--- Supplied material ---

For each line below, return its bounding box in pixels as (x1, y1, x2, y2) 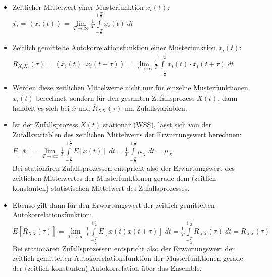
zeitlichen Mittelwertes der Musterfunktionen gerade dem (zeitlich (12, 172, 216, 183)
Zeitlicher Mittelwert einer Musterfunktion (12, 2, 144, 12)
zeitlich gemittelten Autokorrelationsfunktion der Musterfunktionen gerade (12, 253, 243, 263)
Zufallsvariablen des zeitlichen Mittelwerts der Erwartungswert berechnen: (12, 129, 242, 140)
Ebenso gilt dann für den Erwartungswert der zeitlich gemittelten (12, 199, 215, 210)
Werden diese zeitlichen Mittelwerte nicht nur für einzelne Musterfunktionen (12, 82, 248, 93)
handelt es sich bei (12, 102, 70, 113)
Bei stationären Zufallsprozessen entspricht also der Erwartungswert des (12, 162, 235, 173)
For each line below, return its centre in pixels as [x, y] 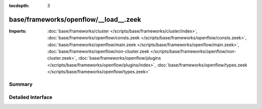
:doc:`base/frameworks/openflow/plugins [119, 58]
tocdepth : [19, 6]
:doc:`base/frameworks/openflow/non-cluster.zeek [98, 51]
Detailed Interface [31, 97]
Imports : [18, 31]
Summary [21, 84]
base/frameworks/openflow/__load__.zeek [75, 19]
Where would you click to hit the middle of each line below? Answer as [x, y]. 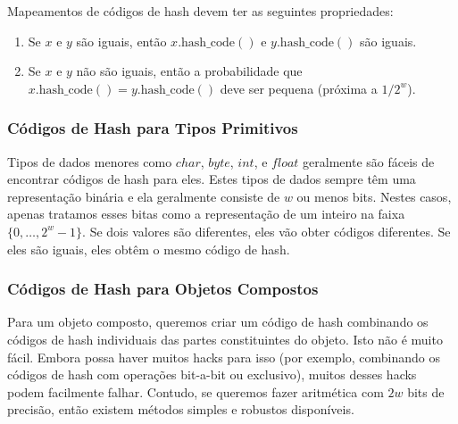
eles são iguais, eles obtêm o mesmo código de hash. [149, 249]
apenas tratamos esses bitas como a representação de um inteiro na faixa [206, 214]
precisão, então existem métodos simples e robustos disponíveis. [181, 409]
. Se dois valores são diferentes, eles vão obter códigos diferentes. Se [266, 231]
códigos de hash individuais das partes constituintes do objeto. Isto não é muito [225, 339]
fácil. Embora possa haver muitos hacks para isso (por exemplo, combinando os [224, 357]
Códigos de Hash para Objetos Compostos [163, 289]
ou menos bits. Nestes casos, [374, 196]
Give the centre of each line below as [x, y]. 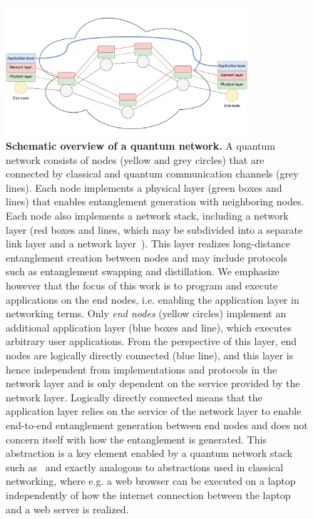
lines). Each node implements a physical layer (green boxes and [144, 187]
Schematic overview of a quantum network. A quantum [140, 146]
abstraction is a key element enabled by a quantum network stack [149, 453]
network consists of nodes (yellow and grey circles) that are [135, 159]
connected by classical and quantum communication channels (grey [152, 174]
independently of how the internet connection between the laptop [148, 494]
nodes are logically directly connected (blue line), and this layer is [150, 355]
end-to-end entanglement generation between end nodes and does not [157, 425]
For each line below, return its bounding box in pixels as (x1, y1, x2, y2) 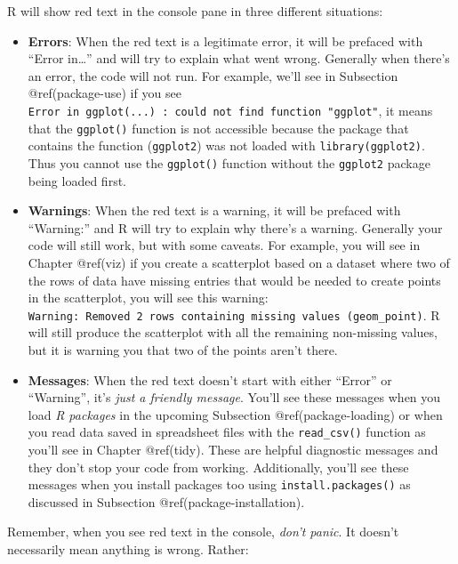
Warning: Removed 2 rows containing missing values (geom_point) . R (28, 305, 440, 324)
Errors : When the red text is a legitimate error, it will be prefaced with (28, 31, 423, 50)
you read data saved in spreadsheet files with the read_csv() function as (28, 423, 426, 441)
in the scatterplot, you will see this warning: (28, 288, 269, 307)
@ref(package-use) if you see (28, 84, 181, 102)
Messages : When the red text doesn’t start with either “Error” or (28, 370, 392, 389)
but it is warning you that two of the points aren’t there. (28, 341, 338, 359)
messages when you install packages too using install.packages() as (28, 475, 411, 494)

---

The problem - Output exactly, and only, the lines of the entries above from the one with "base/frameworks/openflow/__load__.zeek [75, 19]" up to and including the one with "Give the centre"; pictures are to be left out.

Output -
base/frameworks/openflow/__load__.zeek [75, 19]
Where would you click to hit the middle of each line below? Answer as [x, y]. 
eles são iguais, eles obtêm o mesmo código de hash. [149, 249]
apenas tratamos esses bitas como a representação de um inteiro na faixa [206, 214]
precisão, então existem métodos simples e robustos disponíveis. [181, 409]
. Se dois valores são diferentes, eles vão obter códigos diferentes. Se [266, 231]
códigos de hash individuais das partes constituintes do objeto. Isto não é muito [225, 339]
fácil. Embora possa haver muitos hacks para isso (por exemplo, combinando os [224, 357]
Códigos de Hash para Objetos Compostos [163, 289]
ou menos bits. Nestes casos, [374, 196]
Give the centre of each line below as [x, y]. 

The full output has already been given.